During his over one-and-a-half-half hour-long appearance on Lex Fridman's Artificial Intelligence (AI) Podcast, Cristos Goodrow, VP of Engineering at Google and head of Search and Discovery at YouTube (aka YouTube Algorithm) – spoke about many issues, including how those whose livelihoods depend on performing well on YouTube might be looking for ways to maximize their presence, under YouTube's ever-changing “rules of engagement.”
At one point, the host referred to creators essentially tying their monetizing game to this system just to get more attention, i.e.., clicks, and revenues – and asking the YouTube channel owner if this might be “right or wrong?”
What does Goodrow really think of YouTubers coming up with strategies that boost engagement to stay alive in the ecosystem?
Suffice it to say – he doesn't think too highly of it.
And that concerns anything from creators trying to stay alive amid an onslaught of various – sometimes politically and ideologically motivated “apocalypses” – to creators simply reaching for things like clickbait in video titles for the sake of promoting their “general purpose” videos.
To his credit, the host, Lex Fridman – while unfortunately hardly ever making eye-contact with his Google interviewee – does refine the problem to simply videos objectively having high-quality content, but feeling the need to go for “clickbait” thumbnails and titles – just so they could get a fair chance of surfacing on YouTube.
Goodrow was essentially asked about the mischiefs of some YouTube creators “gaming” the platform's algorithms in order to surface on the platform that now seems far more interested in luring in conventional celebrity than propping up its native talent.
This is what Cristos had to say:
“(…) Even if you were to take the algorithm out of it, and just say, ok, all these video happen to be lined up – the algorithm didn't make any decision about which one to put on the top or the bottom, but they're all lined up there – which ones are the people gonna choose?,” said Goodrow.
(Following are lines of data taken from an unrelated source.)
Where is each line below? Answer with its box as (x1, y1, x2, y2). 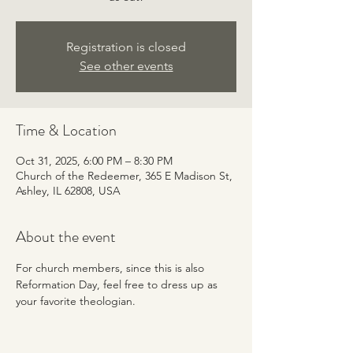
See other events (79, 58, 173, 73)
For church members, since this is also (16, 261, 207, 275)
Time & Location (16, 119, 117, 142)
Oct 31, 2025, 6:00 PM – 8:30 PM (16, 154, 173, 168)
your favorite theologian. (16, 294, 139, 308)
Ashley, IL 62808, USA (16, 184, 121, 198)
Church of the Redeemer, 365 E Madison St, (16, 169, 232, 183)
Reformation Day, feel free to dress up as (16, 277, 221, 292)
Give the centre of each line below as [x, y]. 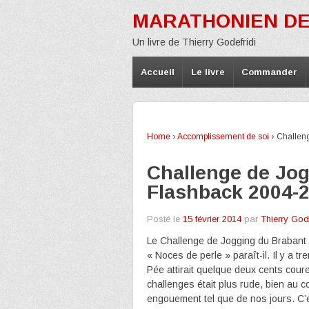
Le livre [208, 72]
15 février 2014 [212, 219]
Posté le [163, 219]
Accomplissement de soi [223, 137]
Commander [270, 72]
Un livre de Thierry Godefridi [194, 42]
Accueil [157, 72]
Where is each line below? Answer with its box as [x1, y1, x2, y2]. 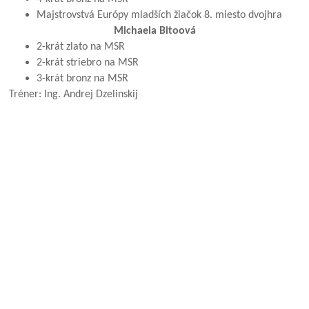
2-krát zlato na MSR [37, 41, 126, 53]
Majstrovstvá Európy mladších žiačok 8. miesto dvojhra [37, 10, 283, 21]
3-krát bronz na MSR [37, 73, 129, 85]
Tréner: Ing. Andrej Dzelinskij [9, 89, 139, 101]
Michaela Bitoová [113, 26, 196, 37]
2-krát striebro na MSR [37, 57, 139, 69]
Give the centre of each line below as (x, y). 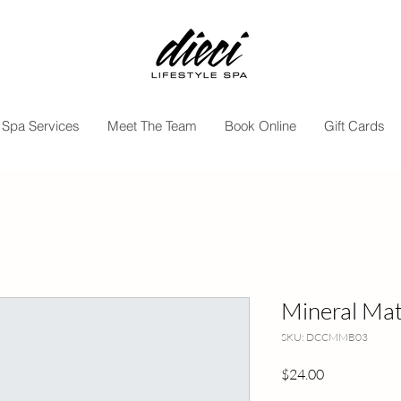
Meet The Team (152, 126)
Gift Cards (354, 126)
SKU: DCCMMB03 (324, 337)
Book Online (260, 126)
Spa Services (41, 126)
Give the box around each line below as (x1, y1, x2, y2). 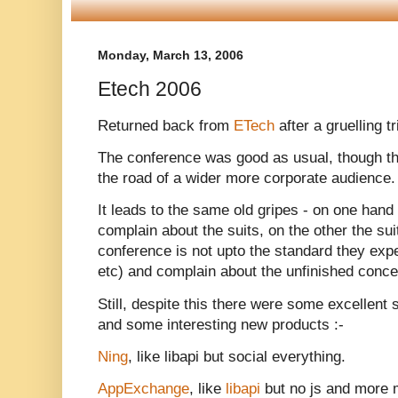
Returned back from (98, 117, 234, 135)
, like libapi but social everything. (128, 347, 346, 365)
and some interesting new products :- (98, 315, 344, 333)
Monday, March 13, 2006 (98, 48, 243, 63)
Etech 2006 (98, 76, 202, 100)
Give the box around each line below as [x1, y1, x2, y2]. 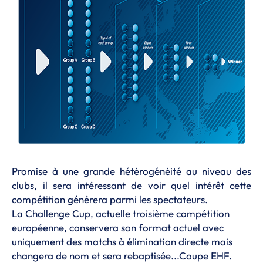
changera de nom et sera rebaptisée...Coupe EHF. [12, 249, 232, 262]
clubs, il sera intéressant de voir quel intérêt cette [12, 179, 251, 191]
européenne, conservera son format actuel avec [12, 221, 224, 234]
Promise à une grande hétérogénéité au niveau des [12, 165, 251, 177]
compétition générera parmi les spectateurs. [12, 193, 208, 205]
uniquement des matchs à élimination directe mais [12, 235, 232, 248]
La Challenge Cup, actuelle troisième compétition [12, 207, 230, 220]
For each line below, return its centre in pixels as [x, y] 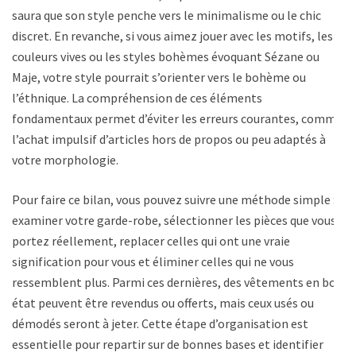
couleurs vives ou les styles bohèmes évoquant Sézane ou [166, 57]
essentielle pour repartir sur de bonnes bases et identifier [168, 344]
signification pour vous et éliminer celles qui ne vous [153, 262]
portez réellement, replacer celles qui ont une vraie [151, 241]
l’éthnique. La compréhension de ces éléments [137, 98]
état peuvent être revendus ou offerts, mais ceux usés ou [163, 303]
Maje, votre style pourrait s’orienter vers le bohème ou [159, 77]
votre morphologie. [65, 160]
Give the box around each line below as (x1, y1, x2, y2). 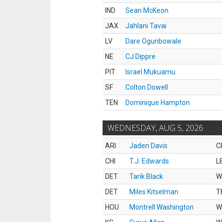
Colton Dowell (125, 83, 168, 91)
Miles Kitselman (129, 188, 178, 196)
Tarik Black (129, 172, 163, 180)
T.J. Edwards (129, 157, 169, 165)
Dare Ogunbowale (125, 37, 181, 45)
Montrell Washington (129, 203, 194, 211)
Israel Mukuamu (125, 68, 175, 76)
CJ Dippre (125, 53, 156, 60)
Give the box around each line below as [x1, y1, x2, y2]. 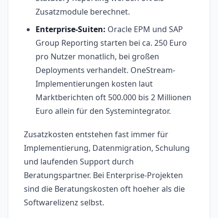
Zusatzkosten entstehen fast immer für [24, 129, 168, 140]
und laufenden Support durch [24, 156, 134, 167]
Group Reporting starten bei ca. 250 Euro [36, 37, 187, 49]
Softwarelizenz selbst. [24, 197, 104, 208]
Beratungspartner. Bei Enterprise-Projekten [24, 170, 183, 181]
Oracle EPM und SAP [106, 24, 183, 35]
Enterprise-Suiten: [36, 24, 106, 35]
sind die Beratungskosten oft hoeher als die [24, 183, 185, 195]
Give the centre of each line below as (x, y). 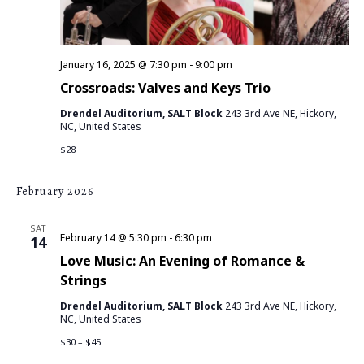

There's so many things for any democratic society taking into account YouTube's impact to unpack right here – not least in terms of a Google exec saying this stuff on record – in view of Google's near-complete dominance of the market.
“Even if you were” – suggests you don't have to make any informed choice at this time; so Google's “choice” of what to surface on its huge platform apparently has every right “to put on the top or the bottom” of recommendations pretty much anything.
And Goodrow's tl;dr reply reads like: you'll just have to be smart enough not to fall for any BS depending on alluring titles or imagery. Google's immense “AI” and their power has no interest in doing any of that legwork for you.